Give a faithful, exact copy of all entries, minus the images.

(Records supplied)

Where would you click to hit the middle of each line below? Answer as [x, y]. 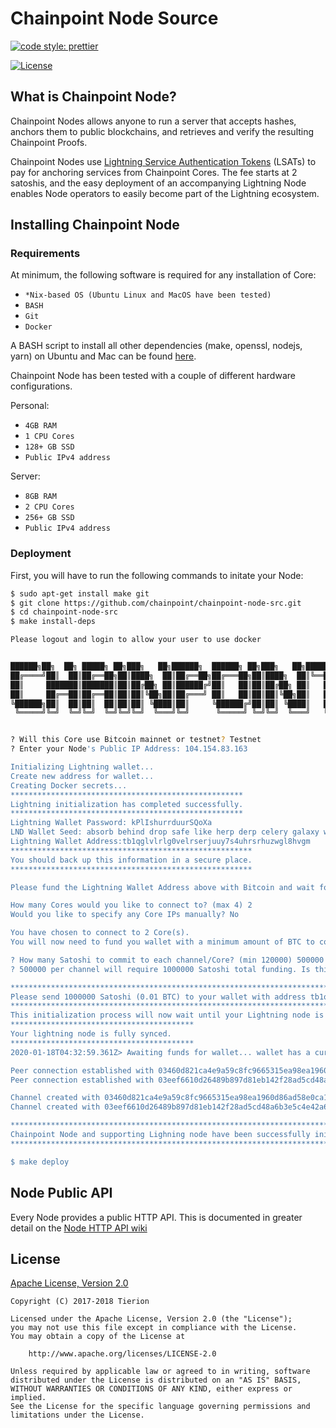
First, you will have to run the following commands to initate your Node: [157, 575]
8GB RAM [40, 497]
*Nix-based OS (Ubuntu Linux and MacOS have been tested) [148, 295]
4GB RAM [40, 426]
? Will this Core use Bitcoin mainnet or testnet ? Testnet [136, 740]
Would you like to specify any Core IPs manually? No [125, 915]
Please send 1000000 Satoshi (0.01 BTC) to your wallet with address [158, 997]
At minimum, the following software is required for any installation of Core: [163, 275]
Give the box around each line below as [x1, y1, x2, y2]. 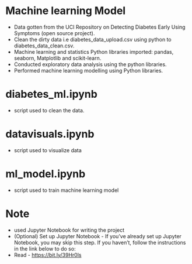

(End Records supplied)

_Written reply_
Where would you click to hit the middle of each line below? Answer as [x, y]. 
First, you will have to run the following commands to initate your Node: [157, 575]
8GB RAM [40, 497]
*Nix-based OS (Ubuntu Linux and MacOS have been tested) [148, 295]
4GB RAM [40, 426]
? Will this Core use Bitcoin mainnet or testnet ? Testnet [136, 740]
Would you like to specify any Core IPs manually? No [125, 915]
Please send 1000000 Satoshi (0.01 BTC) to your wallet with address [158, 997]
At minimum, the following software is required for any installation of Core: [163, 275]
Give the box around each line below as [x1, y1, x2, y2]. 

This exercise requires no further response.